I am running this hashlib code and it runs almost all the way:
def generate_hashes(peaks, fan_value=DEFAULT_FAN_VALUE):
if PEAK_SORT:
sorted(peaks,key=itemgetter(1))
# bruteforce all peaks
peaks=list(peaks)
len_peaks=len(peaks)
for i in range(len_peaks):
for j in range(1, fan_value):
if (i + j) < len(peaks):
# take current & next peak frequency value
freq1 = peaks[i][IDX_FREQ_I]
freq2 = peaks[i + j][IDX_FREQ_I]
# take current & next -peak time offset
t1 = peaks[i][IDX_TIME_J]
t2 = peaks[i + j][IDX_TIME_J]
# get diff of time offsets
t_delta = t2 - t1
# check if delta is between min & max
if t_delta >= MIN_HASH_TIME_DELTA and t_delta <= MAX_HASH_TIME_DELTA:
h = hashlib.sha1(("%s|%s|%s") % (str(freq1), str(freq2), str(t_delta)))
yield (h.hexdigest()[0:FINGERPRINT_REDUCTION], t1)
However, it returns this error:
h = hashlib.sha1(("%s|%s|%s") % (str(freq1), str(freq2), str(t_delta)))
TypeError: Unicode-objects must be encoded before hashing
I am honestly completely lost and don't know how to fix it.

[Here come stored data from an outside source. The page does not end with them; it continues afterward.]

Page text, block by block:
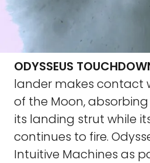
ODYSSEUS
lander makes contact
of the Moon,
its landing strut while
continues to fire.
Intuitive Machines as

If you guys have any follow up questions regarding details about the code I will try my best to answer. Any feedback would be appreciated.
The answer is in the error message: use encode
on your text string before hashing.
h = hashlib.sha1(("%s|%s|%s" % (str(freq1), str(freq2), str(t_delta))).encode('utf-8'))
The reason this is necessary is because hashlib.sha1()
requires a bytes
object due to the way it works internally. Normal Python strings (since version 3.0) are made of Unicode codepoints, which don't fit into a byte. They need an encoding which defines how the translation between codepoints and bytes occurs. UTF-8 is the most popular encoding, because it can handle every Unicode codepoint yet remain backwards compatible with older encodings like ASCII.